Subtraction by 2’s Complement
With the help of subtraction by 2’s complement method we can easily subtract two binary numbers.
The operation is carried out by means of the following steps:
(i) At first, 2’s complement of the subtrahend is found.
(ii) Then it is added to the minuend.
(iii) If the final carry over of the sum is 1, it is dropped and the result is positive.
(iv) If there is no carry over, the two’s complement of the sum will be the result and it is negative.
The following examples on subtraction by 2’s complement will make the procedure clear:
Evaluate:
(i) 110110 - 10110
Solution:
The numbers of bits in the subtrahend is 5 while that of minuend is 6. We make the number of bits in the subtrahend equal to that of minuend by taking a `0’ in the sixth place of the subtrahend.
Now, 2’s complement of 010110 is (101101 + 1) i.e.101010. Adding this with the minuend.
1 1 0 1 1 0 Minuend
1 0 1 0 1 0 2’s complement of subtrahend
Carry over 1 1 0 0 0 0 0 Result of addition
After dropping the carry over we get the result of subtraction to be 100000.
(ii) 10110 – 11010
Solution:
2’s complement of 11010 is (00101 + 1) i.e. 00110. Hence
Minued - 1 0 1 1 0
2’s complement of subtrahend - 0 0 1 1 0
Result of addition - 1 1 1 0 0
As there is no carry over, the result of subtraction is negative and is obtained by writing the 2’s complement of 11100 i.e.(00011 + 1) or 00100.

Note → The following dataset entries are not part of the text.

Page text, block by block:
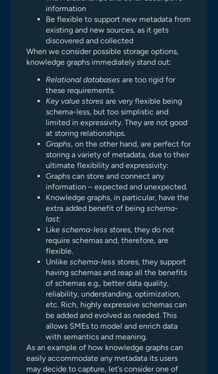
information
Be flexible to support new metadata from
existing and new sources, as it gets
discovered and collected
When we consider possible storage options,
knowledge graphs immediately stand out:
Relational databases are too rigid for
these requirements.
Key value stores are very flexible being
schema-less, but too simplistic and
limited in expressivity. They are not good
at storing relationships.
Graphs, on the other hand, are perfect for
storing a variety of metadata, due to their
ultimate flexibility and expressivity:
Graphs can store and connect any
information – expected and unexpected.
Knowledge graphs, in particular, have the
extra added benefit of beingschema-
last:
Likeschema-less stores, they do not
require schemas and, therefore, are
flexible.
Unlikeschema-less stores, they support
having schemas and reap all the benefits
of schemas e.g., better data quality,
reliability, understanding, optimization,
etc. Rich, highly expressive schemas can
be added and evolved as needed. This
allows SMEs to model and enrich data
with semantics and meaning.
As an example of how knowledge graphs can
easily accommodate any metadata its users
may decide to capture, let’s consider one of
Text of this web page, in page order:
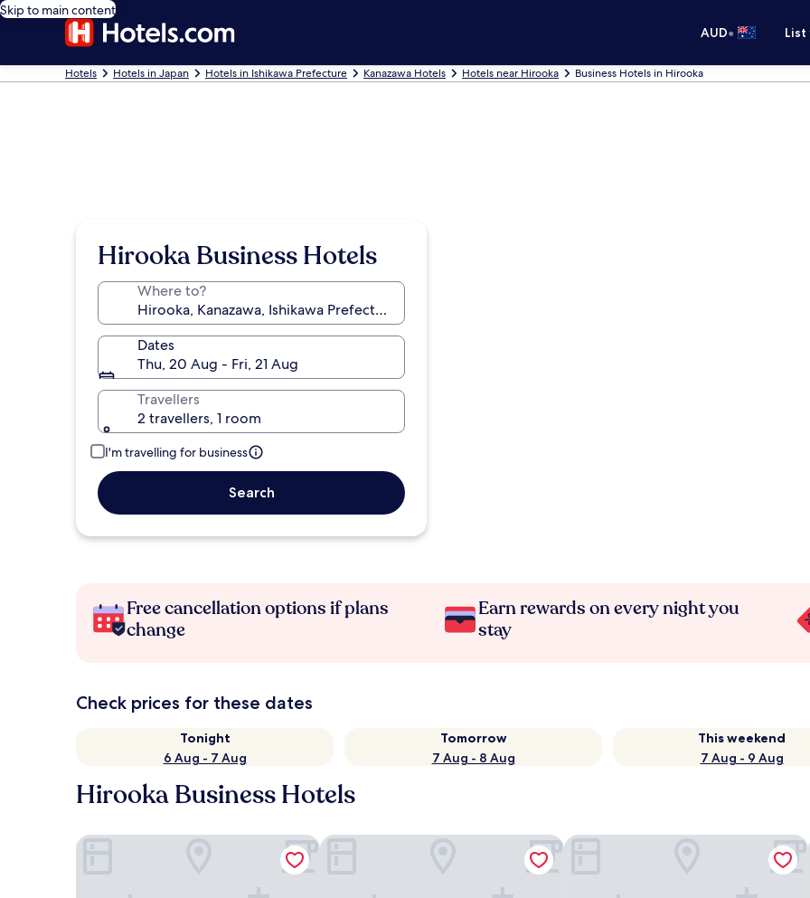
Skip to main content
AUD•
Hotels Hotels in Japan Hotels in Ishikawa Prefecture Kanazawa Hotels Hotels near Hirooka Business Hotels in Hirooka
Hirooka Business Hotels
Where to?
Dates
Thu, 20 Aug - Fri, 21 Aug
Travellers
2 travellers, 1 room
I'm travelling for business
Search
Free cancellation options if plans
change
Earn rewards on every night you
stay
Check prices for these dates
Tonight
6 Aug - 7 Aug
Tomorrow
7 Aug - 8 Aug
This weekend
7 Aug - 9 Aug
Hirooka Business Hotels
Hotel Mystays Premier Kanazawa ANA Crowne Plaza Kanazawa by IHGHoliday Inn ANA Kanazawa Sky by
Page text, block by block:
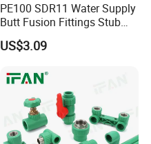
PE100 SDR11 Water Supply
Butt Fusion Fittings Stub
End 20-1600mm Pn16
En12201
US$3.09
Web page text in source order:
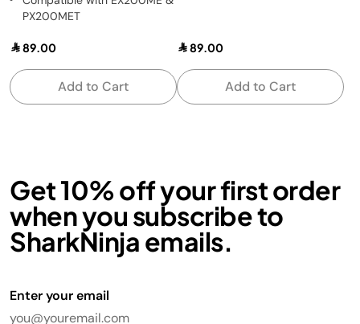
PX200MET
89.00
Add to Cart
89.00
Add to Cart
Get 10% off your first order
when you subscribe to
SharkNinja emails.
Enter your email
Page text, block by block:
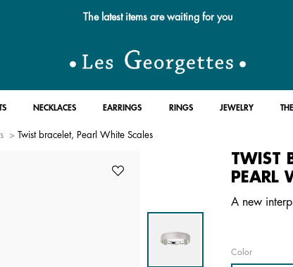
Free standard delivery for orders over $89 📦
NECKLACES EARRINGS RINGS JEWELRY
Twist bracelet, Pearl White Scales
TWIST
PEARL
A new
Color
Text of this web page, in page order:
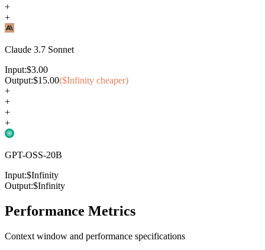
+
+
Claude 3.7 Sonnet
Input:$3.00
Output:$15.00($Infinity cheaper)
+
+
+
+
GPT-OSS-20B
Input:$Infinity
Output:$Infinity
Performance Metrics
Context window and performance specifications
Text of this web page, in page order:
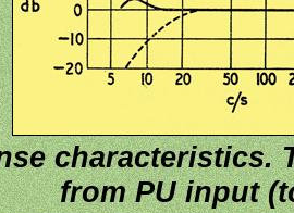
characteristics.
from PU input
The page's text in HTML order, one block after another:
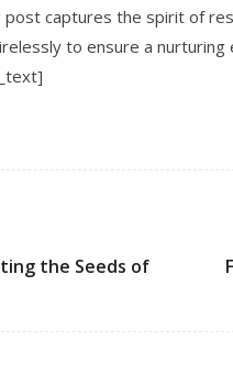
captures the spirit of
to ensure a
the Seeds of
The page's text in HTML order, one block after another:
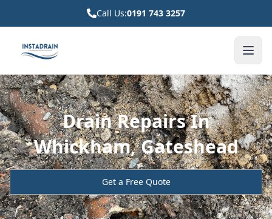
Call Us:0191 743 3257
Drain Repairs In
Whickham, Gateshead
Get a Free Quote

Hence the difference is – 100.
(iii) 1010.11 – 1001.01
Solution:
2’s complement of 1001.01 is 0110.11. Hence
Minued - 1 0 1 0 . 1 1
2’s complement of subtrahend - 0 1 1 0 . 1 1
Carry over 1 0 0 0 1 . 1 0
After dropping the carry over we get the result of subtraction as 1.10.
(iv) 10100.01 – 11011.10
Solution:
2’s complement of 11011.10 is 00100.10. Hence
Minued - 1 0 1 0 0 . 0 1
2’s complement of subtrahend - 0 1 1 0 0 . 1 0
Result of addition - 1 1 0 0 0 . 1 1
As there is no carry over the result of subtraction is negative and is obtained by writing the 2’s complement of 11000.11.
Hence the required result is – 00111.01.